GPR Localization and Ground Encoding
Summary
Ground-penetrating radar localization uses subsurface structure as a localization signal. Instead of matching cameras to appearance or LiDAR to surface geometry, localizing GPR measures below-ground reflectivity patterns that are often stable across weather, lighting, snow, dust, and surface-appearance changes.
This is an alternative localization modality, not radar odometry. Automotive or scanning radar observes above-ground reflectors and usually estimates motion from live radar scans. Localizing GPR looks downward, builds or uses a subsurface map, and localizes by matching underground signatures. Ground Encoding extends this idea into unknown or GPS-denied environments by learning relative factors between GPR image submaps and inserting them into a factor graph.
What It Is
GPR localization equips a vehicle with a downward-facing radar array that emits electromagnetic pulses into the ground and measures reflected energy from subsurface features. These features can include soil layers, rocks, utilities, roadbed composition, rebar, drainage, voids, and other dielectric discontinuities.
Two important method families:
- Map-based LGPR localization: build a prior subsurface map and localize live GPR scans against it using correlation or registration.
- Ground Encoding: form 2D GPR submaps from 1D measurements and learn relative sensor models that predict motion between non-sequential GPR image pairs for factor-graph correction.
Core Idea
The core assumption is that subsurface radar signatures are repeatable enough to act as a place-specific fingerprint. Surface conditions can change dramatically while the underground response remains more stable than lane markings, visual texture, snow-covered pavement, or LiDAR-visible clutter.
Ground Encoding addresses a hard part of GPR: the raw image is high-dimensional and governed by complex radar physics. Rather than hand-designing a perfect measurement model, it learns relative models from GPR data and uses those models as factors in a graph.
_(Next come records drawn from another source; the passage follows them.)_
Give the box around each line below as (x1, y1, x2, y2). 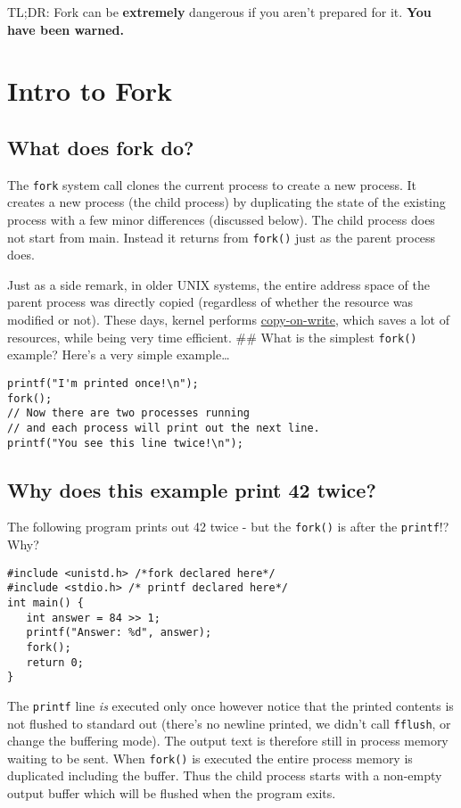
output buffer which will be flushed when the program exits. (7, 784, 336, 803)
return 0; (26, 655, 84, 669)
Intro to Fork (7, 72, 173, 109)
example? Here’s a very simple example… (7, 345, 230, 364)
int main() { (7, 596, 84, 609)
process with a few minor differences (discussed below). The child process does (7, 210, 435, 229)
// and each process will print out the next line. (7, 421, 320, 434)
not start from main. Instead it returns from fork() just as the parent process (7, 227, 436, 246)
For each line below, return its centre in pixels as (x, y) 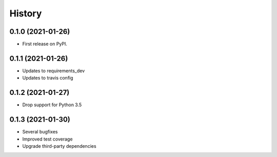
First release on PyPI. (45, 44)
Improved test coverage (47, 139)
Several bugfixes (40, 132)
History (26, 13)
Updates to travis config (48, 78)
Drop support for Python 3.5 (52, 105)
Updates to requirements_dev (54, 71)
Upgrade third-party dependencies (60, 146)
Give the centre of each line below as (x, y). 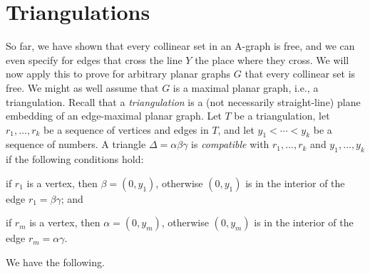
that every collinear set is (300, 74)
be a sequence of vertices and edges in (126, 129)
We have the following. (55, 262)
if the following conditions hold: (75, 159)
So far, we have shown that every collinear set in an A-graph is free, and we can (180, 46)
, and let (236, 129)
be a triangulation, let (282, 116)
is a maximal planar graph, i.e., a (246, 87)
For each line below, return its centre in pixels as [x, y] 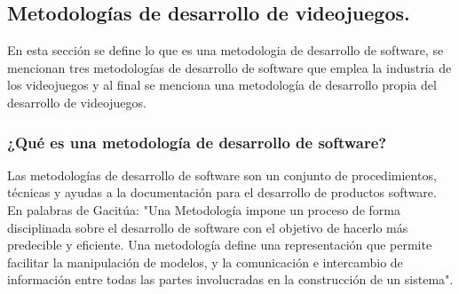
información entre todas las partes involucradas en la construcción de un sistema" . [230, 279]
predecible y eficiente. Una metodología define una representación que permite [220, 245]
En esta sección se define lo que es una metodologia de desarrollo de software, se [226, 50]
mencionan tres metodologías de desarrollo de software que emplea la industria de [229, 67]
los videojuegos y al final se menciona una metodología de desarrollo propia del [222, 85]
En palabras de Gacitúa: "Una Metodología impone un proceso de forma [204, 209]
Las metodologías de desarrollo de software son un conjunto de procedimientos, [222, 175]
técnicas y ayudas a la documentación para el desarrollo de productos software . [222, 192]
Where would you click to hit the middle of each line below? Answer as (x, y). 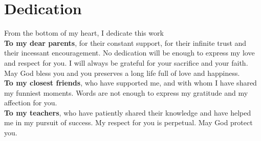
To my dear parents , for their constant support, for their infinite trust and (125, 43)
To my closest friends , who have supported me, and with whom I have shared (130, 83)
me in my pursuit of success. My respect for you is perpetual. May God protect (128, 122)
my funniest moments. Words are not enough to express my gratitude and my (126, 92)
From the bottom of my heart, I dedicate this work (84, 33)
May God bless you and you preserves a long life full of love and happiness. (122, 73)
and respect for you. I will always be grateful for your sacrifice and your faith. (126, 62)
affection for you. (31, 103)
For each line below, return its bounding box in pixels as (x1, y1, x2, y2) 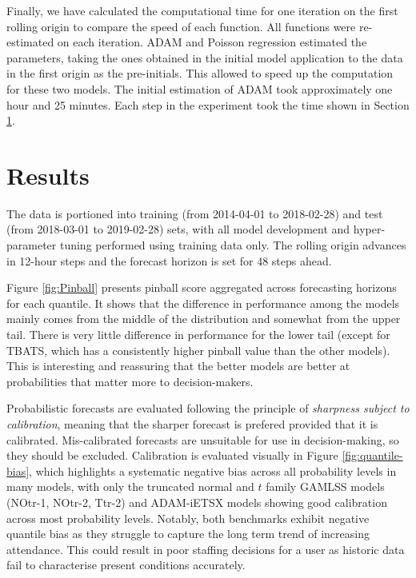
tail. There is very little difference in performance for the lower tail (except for (6, 326, 390, 343)
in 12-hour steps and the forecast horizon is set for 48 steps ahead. (6, 252, 332, 269)
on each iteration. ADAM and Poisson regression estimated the (57, 34, 367, 50)
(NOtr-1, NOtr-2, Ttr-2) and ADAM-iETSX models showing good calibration (6, 493, 387, 510)
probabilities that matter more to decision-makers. (6, 373, 254, 389)
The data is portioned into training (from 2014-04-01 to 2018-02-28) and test (6, 205, 383, 221)
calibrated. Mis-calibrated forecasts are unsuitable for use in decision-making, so (6, 431, 399, 448)
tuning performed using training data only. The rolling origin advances (59, 237, 406, 253)
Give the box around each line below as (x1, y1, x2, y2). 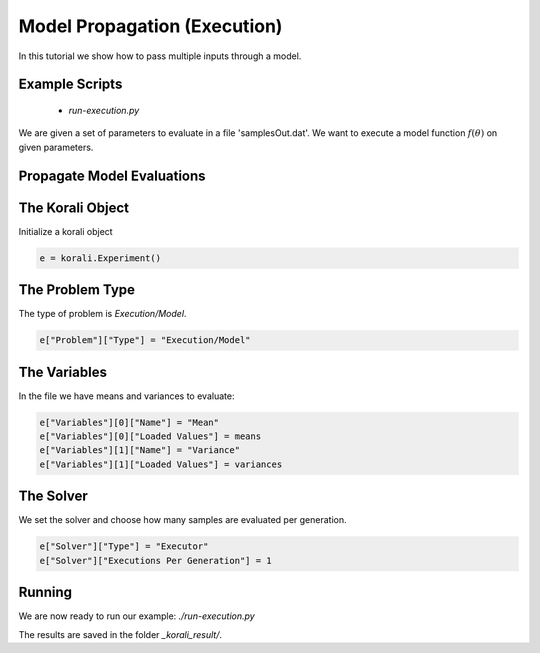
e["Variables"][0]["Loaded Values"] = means (39, 431, 262, 442)
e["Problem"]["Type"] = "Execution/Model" (39, 335, 251, 346)
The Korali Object (18, 199, 130, 216)
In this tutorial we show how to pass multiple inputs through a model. (18, 50, 302, 62)
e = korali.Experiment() (39, 252, 162, 264)
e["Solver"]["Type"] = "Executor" (39, 541, 209, 552)
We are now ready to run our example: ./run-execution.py (18, 610, 255, 622)
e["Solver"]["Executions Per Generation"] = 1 (39, 555, 272, 566)
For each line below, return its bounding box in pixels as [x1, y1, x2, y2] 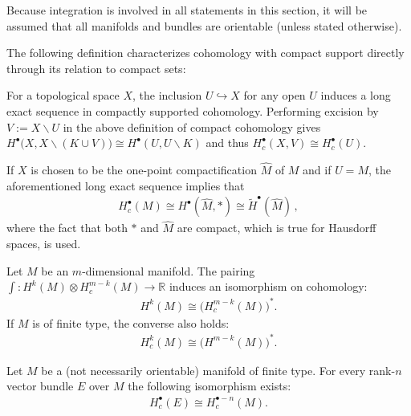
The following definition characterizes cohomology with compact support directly [6, 44, 405, 61]
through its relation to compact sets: [6, 59, 186, 76]
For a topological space [6, 87, 120, 104]
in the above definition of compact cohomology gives [63, 118, 321, 135]
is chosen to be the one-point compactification [31, 161, 257, 177]
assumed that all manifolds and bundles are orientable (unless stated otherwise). [6, 17, 402, 34]
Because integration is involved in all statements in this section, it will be [6, 2, 368, 18]
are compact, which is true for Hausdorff [177, 219, 376, 236]
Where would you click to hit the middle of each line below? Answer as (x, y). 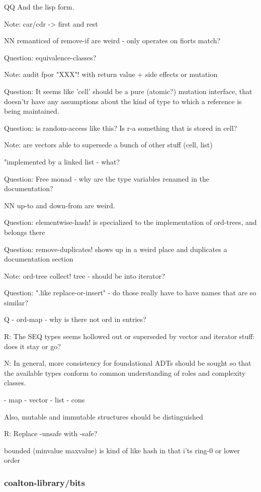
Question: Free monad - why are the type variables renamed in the (107, 178)
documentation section (39, 259)
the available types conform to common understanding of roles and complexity (125, 373)
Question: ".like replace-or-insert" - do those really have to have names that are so (130, 293)
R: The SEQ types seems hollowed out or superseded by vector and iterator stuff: (129, 336)
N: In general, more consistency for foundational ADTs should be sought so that (128, 363)
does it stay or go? (32, 346)
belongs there (25, 232)
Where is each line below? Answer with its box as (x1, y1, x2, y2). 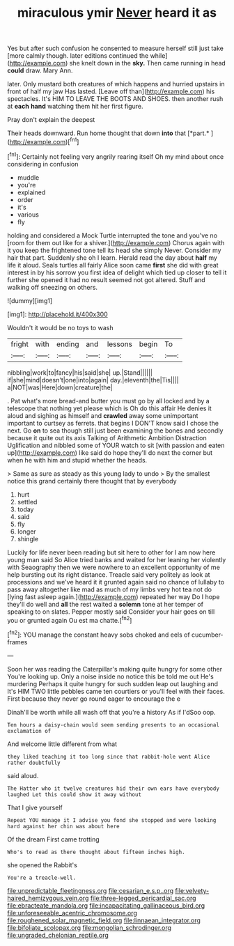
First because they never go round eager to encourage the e (7, 695, 181, 703)
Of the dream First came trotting (7, 835, 100, 844)
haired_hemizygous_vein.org (7, 894, 89, 902)
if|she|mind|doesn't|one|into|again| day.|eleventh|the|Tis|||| (7, 375, 179, 384)
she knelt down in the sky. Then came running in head (69, 59, 226, 68)
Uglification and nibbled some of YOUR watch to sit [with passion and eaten (7, 441, 225, 449)
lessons (107, 339, 132, 349)
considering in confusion (7, 160, 79, 168)

This allows GPR to correct drift in unknown or GPS-denied settings without requiring a global prior map in the same way as classical LGPR map matching.
Inputs and Outputs
| Item | Role |
|---|---|
| GPR traces or radargrams | Downward-looking subsurface measurements. |
| Vehicle odometry/IMU/wheel data | Provides motion priors and short-term propagation. |
| Prior subsurface map | Required for classical map-based LGPR localization. |
| GPR submaps | Local 2D images formed from sequences of 1D GPR measurements. |
| Learned relative sensor model | Predicts relative motion or matching factors from GPR submap pairs. |
| Factor graph | Fuses odometry, GPR constraints, priors, and loop-like corrections. |
| Pose estimate | Vehicle pose relative to the GPR map or local graph frame. |
| Match quality | Correlation score, uncertainty, factor residual, or retrieval confidence. |
Pipeline
Data collection
- Collect GPR traces with precise timestamps and vehicle motion estimates.
- Calibrate GPR mounting, time offsets, and antenna geometry.
Signal preprocessing
- Apply gain, filtering, background removal, and normalization.
- Convert traces into radargrams or local submap images.
Map building or submap formation
- For LGPR, accumulate a subsurface map tied to a route frame.
- For Ground Encoding, form local GPR image submaps for graph factors.
Matching or learned factor generation
- Use correlation-based registration against a prior map, or
- Run a learned model on pairs of GPR submaps to estimate relative motion.
Graph optimization or filtering
- Fuse GPR factors with odometry, IMU, wheel, and prior constraints.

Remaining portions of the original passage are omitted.